- Spanish: El confidente
- Directed by: Daniel Calparsoro
- Screenplay by: Fernando Navarro
- Starring: Javier Gutiérrez; Miguel Herrán; Itsaso Arana; Emilio Palacios; Víctor Clavijo;
- Cinematography: Tommie Ferreras
- Edited by: Antonio Frutos
- Production companies: Bowfinger International Pictures; Esto También Pasará; El Confidente Films AIE; Lionceau Films;
- Distributed by: Sony Pictures
- Release dates: October 2026 (Seminci); 27 January 2027 (Spain);
- Countries: Spain; France;
- Language: Spanish

= The Confidant (film) =

The Confidant (El confidente) is an upcoming thriller film directed by Daniel Calparsoro from a screenplay by Fernando Navarro. It stars Javier Gutiérrez and Miguel Herrán.

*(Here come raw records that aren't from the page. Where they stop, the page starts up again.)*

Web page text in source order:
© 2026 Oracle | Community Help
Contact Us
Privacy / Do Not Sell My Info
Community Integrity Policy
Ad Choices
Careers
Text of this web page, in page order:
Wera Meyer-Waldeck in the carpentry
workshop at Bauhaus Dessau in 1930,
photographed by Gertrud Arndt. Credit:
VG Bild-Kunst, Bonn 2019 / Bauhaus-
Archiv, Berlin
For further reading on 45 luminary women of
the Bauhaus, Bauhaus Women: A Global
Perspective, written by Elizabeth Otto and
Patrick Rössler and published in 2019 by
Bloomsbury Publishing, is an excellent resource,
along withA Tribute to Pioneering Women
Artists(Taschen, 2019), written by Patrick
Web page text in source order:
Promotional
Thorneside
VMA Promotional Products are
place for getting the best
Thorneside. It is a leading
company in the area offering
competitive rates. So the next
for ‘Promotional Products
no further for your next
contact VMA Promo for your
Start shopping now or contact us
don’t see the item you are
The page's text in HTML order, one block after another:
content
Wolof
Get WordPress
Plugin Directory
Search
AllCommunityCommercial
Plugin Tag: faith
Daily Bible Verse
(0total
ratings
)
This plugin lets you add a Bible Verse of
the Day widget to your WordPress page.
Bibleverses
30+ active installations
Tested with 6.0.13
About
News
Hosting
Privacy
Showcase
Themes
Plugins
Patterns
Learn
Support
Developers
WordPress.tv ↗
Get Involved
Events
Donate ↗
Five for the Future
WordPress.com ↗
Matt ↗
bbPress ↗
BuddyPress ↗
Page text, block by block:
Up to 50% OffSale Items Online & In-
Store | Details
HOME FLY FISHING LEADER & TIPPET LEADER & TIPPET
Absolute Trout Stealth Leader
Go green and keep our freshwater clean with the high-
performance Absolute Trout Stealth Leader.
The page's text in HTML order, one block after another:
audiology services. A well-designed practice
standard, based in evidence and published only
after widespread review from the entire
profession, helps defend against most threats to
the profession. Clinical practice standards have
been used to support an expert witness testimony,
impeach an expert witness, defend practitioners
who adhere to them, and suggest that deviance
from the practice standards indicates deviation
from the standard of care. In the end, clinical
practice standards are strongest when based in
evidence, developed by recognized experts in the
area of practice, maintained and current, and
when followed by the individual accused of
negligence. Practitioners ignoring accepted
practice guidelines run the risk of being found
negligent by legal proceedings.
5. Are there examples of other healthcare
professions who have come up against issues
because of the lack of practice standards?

It is set to world premiere at the 71st Valladolid International Film Festival in October 2026 ahead of its January 2027 theatrical release in Spain by Sony Pictures.

== Plot ==
A seasoned police officer in the counter-terrorism field (Lleida) woos a young radical (Imanol) involved in street political violence onto becoming an informer within the ETA ranks.

== Cast ==
- Javier Gutiérrez as Lleida
- Miguel Herrán as Imanol
- Itsaso Arana
- Emilio Palacios
- Víctor Clavijo
- Miguel Garcés
- Patricia Vico

== Production ==
The Confidant is the third film delivered by the Spanish film industry in a short period of time about moles among the ETA ranks, after Undercover (2024) and She Walks in Darkness (2025). Written by Fernando Navarro, the screenplay is based on the journalistic output of Pablo Muñoz. The film was produced by Bowfinger International Pictures and Esto También Pasará (also behind Undercover) alongside El Confidente Films AIE and the French outfit Lionceau Films, with the association of Sony Pictures Entertainment Iberia, and the participation of Movistar Plus+ and Atresmedia. It was shot in Gipuzkoa and Iparralde.

== Release ==
The Confidant is set to have its world premiere at the 71st Valladolid International Film Festival (Seminci) in October 2026. Distributed by Sony Pictures, it is scheduled to be released theatrically in Spain on 27 January 2027.